Reinaldo A. Moura (*)
Nunca em tempos de paz e mesmo durante a Segunda Guerra Mundial houve tanta escassez de insumos de todas as espécies no comércio mundial.
É evidente que uma crise pandêmica como esta que vivemos desestabilizou o fluxo de mercadorias no comércio global e os abastecimentos dos últimos meses são insuficientes para repor a demanda reprimida, pois até contêineres (20 e 40 pés) estão em falta. Muitos países que exportam manufaturados nestas embalagens e rotas não recebem matérias-primas (granéis) em contêineres “open top”.
Observe o que aconteceu com o frete: quadruplicou desde o início da crise sanitária, por exemplo, para o envio de um contêiner de Shanghai a Santos.
Li e assisti em lives que uma das soluções é o setor automotivo afastar-se do modelo “just-in-time”, e que o mesmo tem sido o vilão desta causa. Inclusive da falta de semicondutores.
Quem teve condições de estocar este escasso componente empregado em vários ramos de atividades nos últimos anos? Ouvem-se tantas bobagens que, mesmo 70 anos após a introdução do Sistema Toyota de Produção em suas fábricas e, em seguida, nos seus fornecedores no Japão, um país que se recuperava da Segunda Guerra Mundial jamais fizera estoques especulativos.
No máximo, organizava estoques de segurança de materiais importados, cujas fontes do outro lado do mundo traziam incertezas de abastecimento em certas épocas. E o princípio do “just-in-time”, hoje rebatizado de “Lean”, é a busca incessante da eliminação das perdas (tudo que não agrega valor ao cliente). Assim, manter um estoque, tal qual na gôndola de um supermercado, de itens estratégicos ou que estejam sujeitos a sofrer interrupção de fornecimento, sempre foi considerado um nível ideal de estoque em movimento.
Mas o que dizer das catástrofes imprevisíveis?
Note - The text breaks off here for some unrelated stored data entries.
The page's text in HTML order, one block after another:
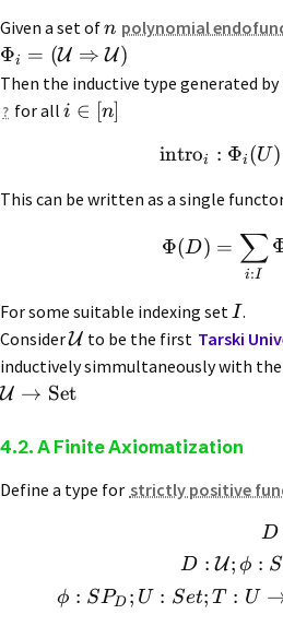
Given a set ofn polynomial
Φi = (U ⇒ U)
Then the inductive type generated by
for all i ∈ [n]
introi : Φi (U )
This can be written as a single
Φ(D) =
i:I
∑
For some suitable indexing set I.
ConsiderU to be the first Tarski
inductively simmultaneously with
U → Set
4.2. A Finite Axiomatization
Define a type for strictly positive
D
D : U; ϕ : S
ϕ : SPD ; U : Set; T : U
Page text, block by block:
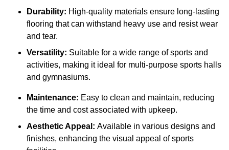
Durability: High-quality materials ensure long-lasting
flooring that can withstand heavy use and resist wear
and tear.
Versatility: Suitable for a wide range of sports and
activities, making it ideal for multi-purpose sports halls
and gymnasiums.
Maintenance: Easy to clean and maintain, reducing
the time and cost associated with upkeep.
Aesthetic Appeal: Available in various designs and
finishes, enhancing the visual appeal of sports

A começar, ainda na década de 1970, com o embargo do petróleo; nos anos 2000, com o efeito do Katrina, os tsunamis no Japão, o ataque às torres gêmeas em Nova Iorque e, agora, com a Covid-19. Isso sem falar do susto do bloqueio acidental de um cargueiro na travessia do canal do Suez. Eliminar a filosofia JIT ou transformar os mínimos estoques em robustos por alguma fórmula mágica será a solução? Quem tiver este software de previsibilidade será o Maomé deste milênio!
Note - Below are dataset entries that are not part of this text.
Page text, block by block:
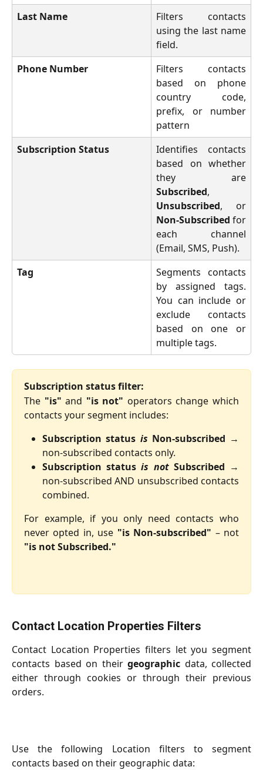
Last Name
Filters contacts
using the last name
field.
Phone Number
Filters contacts
based on phone
country code,
prefix, or number
pattern
Subscription Status
Identifies contacts
based on whether
they are
Subscribed,
Unsubscribed, or
Non-Subscribed for
each channel
(Email, SMS, Push).
Tag
Segments contacts
by assigned tags.
You can include or
exclude contacts
based on one or
multiple tags.
Subscription status filter:
The "is" and "is not" operators change which
contacts your segment includes:
Subscription status is Non-subscribed →
non-subscribed contacts only.
Subscription statusis notSubscribed →
non-subscribed AND unsubscribed contacts
combined.
For example, if you only need contacts who
never opted in, use "is Non-subscribed" – not
"is not Subscribed."
Contact Location Properties Filters
Contact Location Properties filters let you segment
contacts based on their geographic data, collected
either through cookies or through their previous
orders.
Use the following Location filters to segment
contacts based on their geographic data:

Qual o custo de manter todos estes níveis de estoque na cadeia e o tempo para balancear os estoques? Confundida também com estoque zero, a filologia JIT era “odiada” por muitos compradores pois, a qualquer crise, eram criticados veementemente. Mesmo em tempos de greves setoriais mais frequentes, muitos compradores utilizavam-se de um calendário para antecipar compras de insumos buscando garantir o abastecimento de fábricas e do comércio.
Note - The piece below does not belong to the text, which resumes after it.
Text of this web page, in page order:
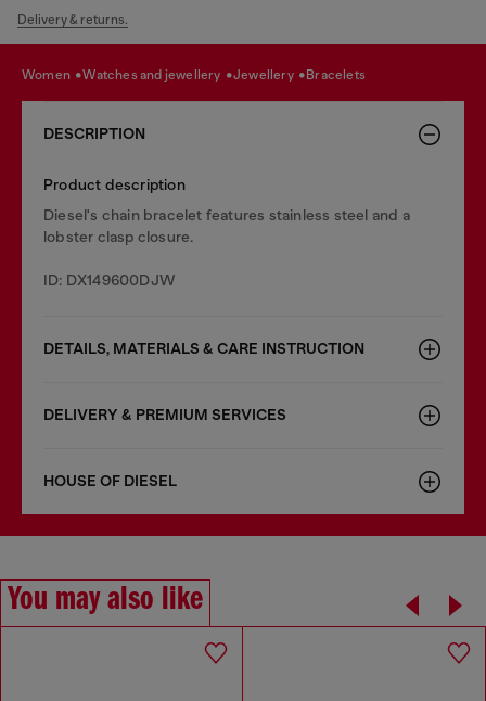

A manufatura sempre conviveu com a oscilação no nível de estoque disponível e esta é uma das razões das linhas de montagem operarem com modelos mistos no mix da montagem de seus modelos, pois, caso falte algum componente, em seu lugar entra outro veículo e assim se mantém os recursos agregando valor (“ocupados”). Mas, neste momento, todos os veículos utilizam chips ou semicondutores, componentes vitais na montagem do veículo.
É impossível montá-lo e colocá-lo no pátio ou expedir para a concessionária e, assim que o chip chegar, simplesmente instalá-lo. Esta inovação trouxe estas consequências bem diferentes dos automóveis da antiga geração. Além dos atuais e escassos fabricantes de semicondutores destinados à automóveis, inúmeros outros produtos requerem chips e não é de um mês para o outro que se constroem novas fábricas de semicondutores.
Aliás, tivemos uma fábrica nos anos 1980/90 que, por força da lei de reserva de mercado, sucumbiu! Assim, conheçam mais e invistam no pensamento enxuto, just-in-time, Kanban, TPS – Sistema Toyota de Produção, metodologias e estratégias diferentes para gestão de estoques e, em todo momento, responda: qual a probabilidade de sua empresa ficar sem estoque de um item por qualquer risco natural ou acidental?
Enfim, vivemos em cima do “fio de uma navalha”!
(*) – É engenheiro industrial, ex-professor universitário, escritor, fundador do Grupo IMAM (Instituto de Movimentação e Armazenagem de Materiais) e autor do livro “Uma Autobiografia dos meus Primeiros 70 anos”.